| PROVIDED DATA |
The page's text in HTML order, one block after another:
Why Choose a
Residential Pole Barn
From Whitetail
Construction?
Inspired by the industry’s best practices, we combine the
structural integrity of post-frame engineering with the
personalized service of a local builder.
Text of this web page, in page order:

---

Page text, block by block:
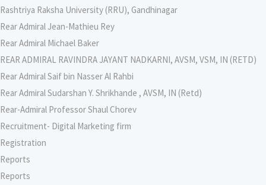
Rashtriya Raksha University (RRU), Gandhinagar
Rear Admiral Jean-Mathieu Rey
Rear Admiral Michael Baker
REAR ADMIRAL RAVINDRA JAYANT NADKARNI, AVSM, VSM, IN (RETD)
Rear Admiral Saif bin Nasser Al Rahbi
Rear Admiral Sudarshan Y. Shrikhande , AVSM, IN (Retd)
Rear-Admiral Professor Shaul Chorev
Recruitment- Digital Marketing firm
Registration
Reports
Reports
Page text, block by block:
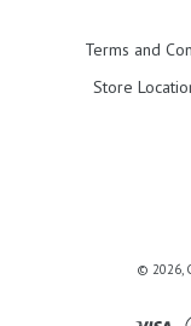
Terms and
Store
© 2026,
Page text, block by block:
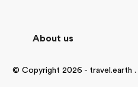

| THE TASK |
Copy out the range of lines above starting at the line with "The page's text" and ending at the line with "Text of this", exactly and including both.

| REPLY TO THE EXERCISE |
The page's text in HTML order, one block after another:
Why Choose a
Residential Pole Barn
From Whitetail
Construction?
Inspired by the industry’s best practices, we combine the
structural integrity of post-frame engineering with the
personalized service of a local builder.
Text of this web page, in page order:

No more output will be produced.